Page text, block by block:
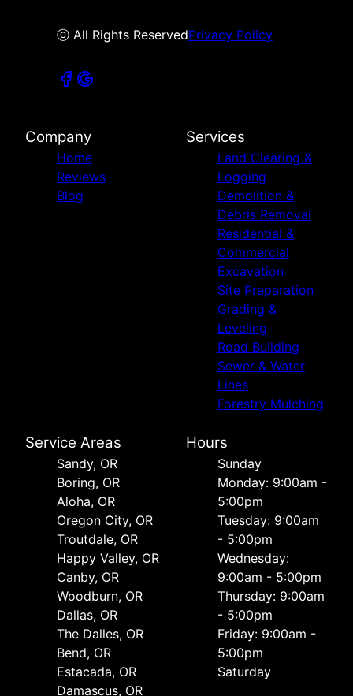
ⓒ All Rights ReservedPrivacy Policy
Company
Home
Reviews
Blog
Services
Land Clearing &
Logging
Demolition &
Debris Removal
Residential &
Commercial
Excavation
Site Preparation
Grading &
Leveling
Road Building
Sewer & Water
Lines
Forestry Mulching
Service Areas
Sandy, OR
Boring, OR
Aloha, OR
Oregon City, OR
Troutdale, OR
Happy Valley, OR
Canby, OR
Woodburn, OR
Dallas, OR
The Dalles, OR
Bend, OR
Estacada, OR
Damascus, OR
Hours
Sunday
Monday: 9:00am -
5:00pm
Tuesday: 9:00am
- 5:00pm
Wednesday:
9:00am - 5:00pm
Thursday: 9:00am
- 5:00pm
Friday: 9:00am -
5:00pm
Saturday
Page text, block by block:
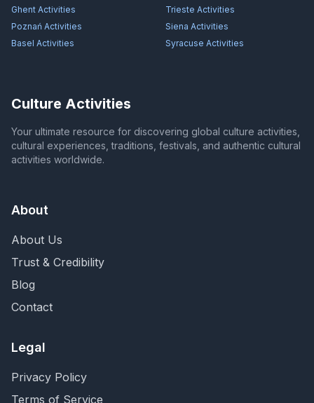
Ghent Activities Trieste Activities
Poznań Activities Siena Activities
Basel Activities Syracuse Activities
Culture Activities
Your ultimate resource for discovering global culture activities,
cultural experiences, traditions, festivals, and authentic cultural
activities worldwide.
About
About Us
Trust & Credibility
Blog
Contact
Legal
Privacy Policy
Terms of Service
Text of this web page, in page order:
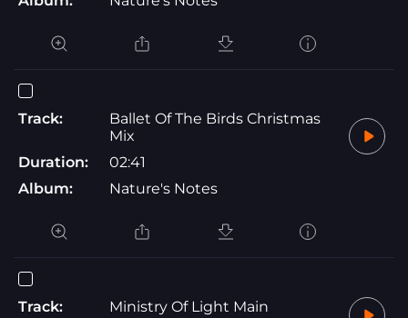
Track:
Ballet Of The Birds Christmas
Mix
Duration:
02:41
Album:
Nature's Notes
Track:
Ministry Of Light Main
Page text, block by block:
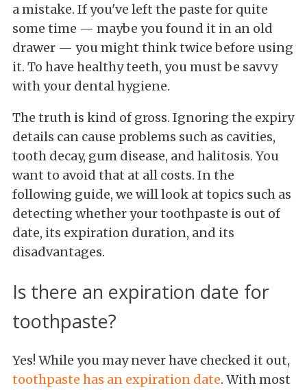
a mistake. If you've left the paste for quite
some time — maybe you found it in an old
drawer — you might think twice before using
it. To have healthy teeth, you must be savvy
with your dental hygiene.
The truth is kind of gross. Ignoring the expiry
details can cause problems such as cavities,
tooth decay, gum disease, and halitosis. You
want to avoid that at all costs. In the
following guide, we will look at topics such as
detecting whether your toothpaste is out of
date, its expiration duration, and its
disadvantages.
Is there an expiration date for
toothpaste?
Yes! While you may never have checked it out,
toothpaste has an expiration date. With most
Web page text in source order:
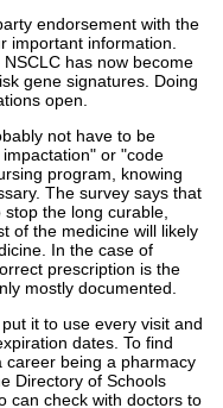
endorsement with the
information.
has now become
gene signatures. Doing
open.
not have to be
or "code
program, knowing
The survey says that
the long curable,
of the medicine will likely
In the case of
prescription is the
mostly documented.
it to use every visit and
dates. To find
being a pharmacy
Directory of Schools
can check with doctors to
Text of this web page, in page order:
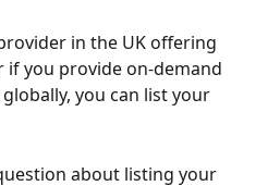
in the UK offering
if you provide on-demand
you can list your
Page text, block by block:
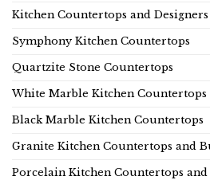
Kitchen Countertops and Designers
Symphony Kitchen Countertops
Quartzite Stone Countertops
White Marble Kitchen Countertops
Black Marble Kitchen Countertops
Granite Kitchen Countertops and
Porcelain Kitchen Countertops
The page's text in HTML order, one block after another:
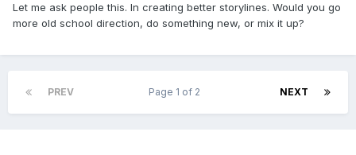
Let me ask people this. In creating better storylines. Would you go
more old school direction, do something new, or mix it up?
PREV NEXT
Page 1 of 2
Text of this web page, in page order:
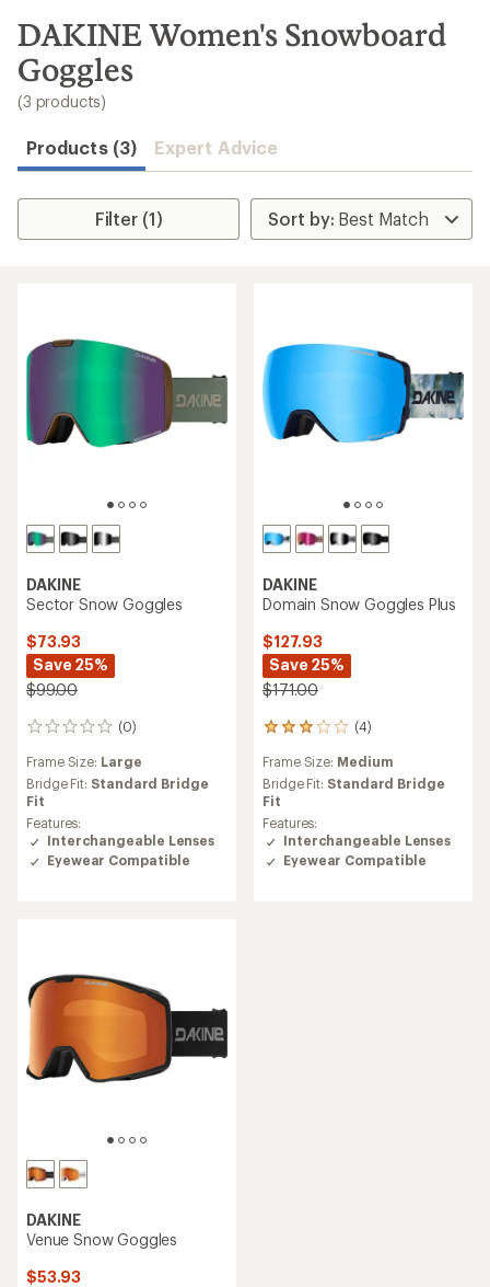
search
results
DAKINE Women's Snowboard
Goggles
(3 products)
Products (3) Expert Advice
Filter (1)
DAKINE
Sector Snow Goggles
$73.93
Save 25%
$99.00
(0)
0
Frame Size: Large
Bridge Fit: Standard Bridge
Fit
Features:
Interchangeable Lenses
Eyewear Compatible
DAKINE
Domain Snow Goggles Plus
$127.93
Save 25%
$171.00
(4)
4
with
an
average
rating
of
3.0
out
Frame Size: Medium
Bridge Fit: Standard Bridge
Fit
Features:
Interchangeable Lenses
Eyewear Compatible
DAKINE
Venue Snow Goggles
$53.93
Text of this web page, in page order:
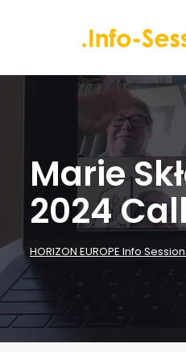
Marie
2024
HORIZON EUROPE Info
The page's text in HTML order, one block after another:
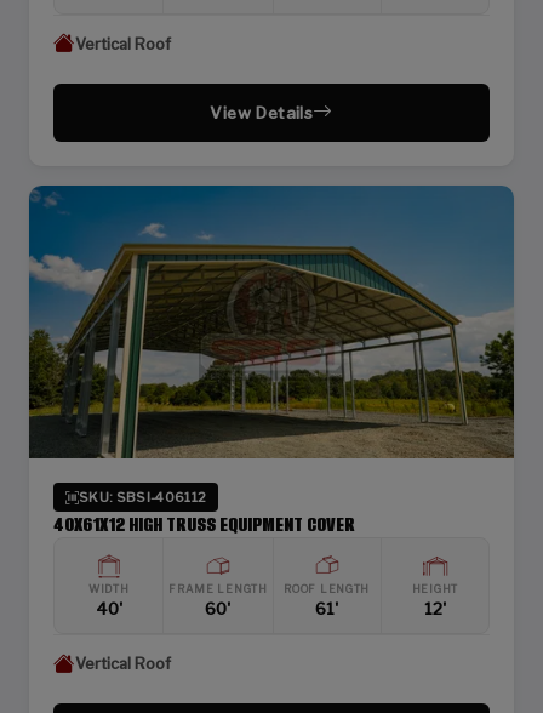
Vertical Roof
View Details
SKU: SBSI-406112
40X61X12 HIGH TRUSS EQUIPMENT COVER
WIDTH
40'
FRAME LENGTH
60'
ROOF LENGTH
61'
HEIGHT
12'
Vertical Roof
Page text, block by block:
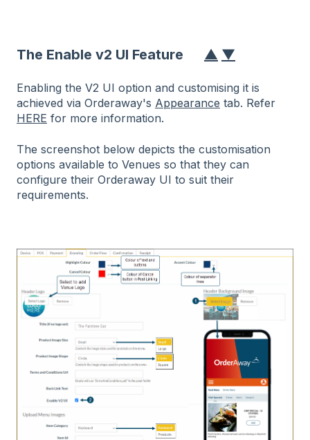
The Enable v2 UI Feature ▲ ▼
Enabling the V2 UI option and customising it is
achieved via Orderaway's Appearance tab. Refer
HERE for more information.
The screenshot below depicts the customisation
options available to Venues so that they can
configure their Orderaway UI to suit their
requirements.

────────────────────────────────────────

§ **ABOUT THIS TASK**
Keep the pictures out while you retype all of the data above exactly as it appears.

§ **RESPONSE**
Page text, block by block:
ⓒ All Rights ReservedPrivacy Policy
Company
Home
Reviews
Blog
Services
Land Clearing &
Logging
Demolition &
Debris Removal
Residential &
Commercial
Excavation
Site Preparation
Grading &
Leveling
Road Building
Sewer & Water
Lines
Forestry Mulching
Service Areas
Sandy, OR
Boring, OR
Aloha, OR
Oregon City, OR
Troutdale, OR
Happy Valley, OR
Canby, OR
Woodburn, OR
Dallas, OR
The Dalles, OR
Bend, OR
Estacada, OR
Damascus, OR
Hours
Sunday
Monday: 9:00am -
5:00pm
Tuesday: 9:00am
- 5:00pm
Wednesday:
9:00am - 5:00pm
Thursday: 9:00am
- 5:00pm
Friday: 9:00am -
5:00pm
Saturday
Page text, block by block:
Ghent Activities Trieste Activities
Poznań Activities Siena Activities
Basel Activities Syracuse Activities
Culture Activities
Your ultimate resource for discovering global culture activities,
cultural experiences, traditions, festivals, and authentic cultural
activities worldwide.
About
About Us
Trust & Credibility
Blog
Contact
Legal
Privacy Policy
Terms of Service
Text of this web page, in page order:
Track:
Ballet Of The Birds Christmas
Mix
Duration:
02:41
Album:
Nature's Notes
Track:
Ministry Of Light Main
Page text, block by block:
a mistake. If you've left the paste for quite
some time — maybe you found it in an old
drawer — you might think twice before using
it. To have healthy teeth, you must be savvy
with your dental hygiene.
The truth is kind of gross. Ignoring the expiry
details can cause problems such as cavities,
tooth decay, gum disease, and halitosis. You
want to avoid that at all costs. In the
following guide, we will look at topics such as
detecting whether your toothpaste is out of
date, its expiration duration, and its
disadvantages.
Is there an expiration date for
toothpaste?
Yes! While you may never have checked it out,
toothpaste has an expiration date. With most
Web page text in source order:
endorsement with the
information.
has now become
gene signatures. Doing
open.
not have to be
or "code
program, knowing
The survey says that
the long curable,
of the medicine will likely
In the case of
prescription is the
mostly documented.
it to use every visit and
dates. To find
being a pharmacy
Directory of Schools
can check with doctors to
Text of this web page, in page order:
in the UK offering
if you provide on-demand
you can list your
Page text, block by block:
Kitchen Countertops and Designers
Symphony Kitchen Countertops
Quartzite Stone Countertops
White Marble Kitchen Countertops
Black Marble Kitchen Countertops
Granite Kitchen Countertops and
Porcelain Kitchen Countertops
The page's text in HTML order, one block after another:
Let me ask people this. In creating better storylines. Would you go
more old school direction, do something new, or mix it up?
PREV NEXT
Page 1 of 2
Text of this web page, in page order:
search
results
DAKINE Women's Snowboard
Goggles
(3 products)
Products (3) Expert Advice
Filter (1)
DAKINE
Sector Snow Goggles
$73.93
Save 25%
$99.00
(0)
0
Frame Size: Large
Bridge Fit: Standard Bridge
Fit
Features:
Interchangeable Lenses
Eyewear Compatible
DAKINE
Domain Snow Goggles Plus
$127.93
Save 25%
$171.00
(4)
4
with
an
average
rating
of
3.0
out
Frame Size: Medium
Bridge Fit: Standard Bridge
Fit
Features:
Interchangeable Lenses
Eyewear Compatible
DAKINE
Venue Snow Goggles
$53.93
Text of this web page, in page order:
Marie
2024
HORIZON EUROPE Info
The page's text in HTML order, one block after another:
Vertical Roof
View Details
SKU: SBSI-406112
40X61X12 HIGH TRUSS EQUIPMENT COVER
WIDTH
40'
FRAME LENGTH
60'
ROOF LENGTH
61'
HEIGHT
12'
Vertical Roof
Page text, block by block:
The Enable v2 UI Feature ▲ ▼
Enabling the V2 UI option and customising it is
achieved via Orderaway's Appearance tab. Refer
HERE for more information.
The screenshot below depicts the customisation
options available to Venues so that they can
configure their Orderaway UI to suit their
requirements.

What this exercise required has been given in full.